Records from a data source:
==========

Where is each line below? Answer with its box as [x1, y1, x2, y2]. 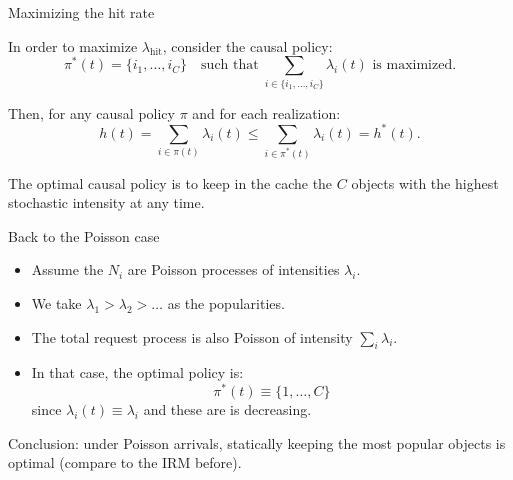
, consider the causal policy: [162, 35, 333, 56]
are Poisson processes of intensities [127, 259, 340, 280]
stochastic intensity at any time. [8, 192, 205, 213]
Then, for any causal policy [8, 102, 175, 123]
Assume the [31, 259, 104, 280]
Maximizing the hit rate [8, 2, 155, 22]
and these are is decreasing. [143, 399, 312, 420]
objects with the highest [351, 172, 499, 193]

==========

- **WORK ORDER**: In the answer, please give only the lines from the line containing "and these are" through the final line of the data, copied exactly.

- **EXPECTED ANSWER**:
and these are is decreasing. [143, 399, 312, 420]
objects with the highest [351, 172, 499, 193]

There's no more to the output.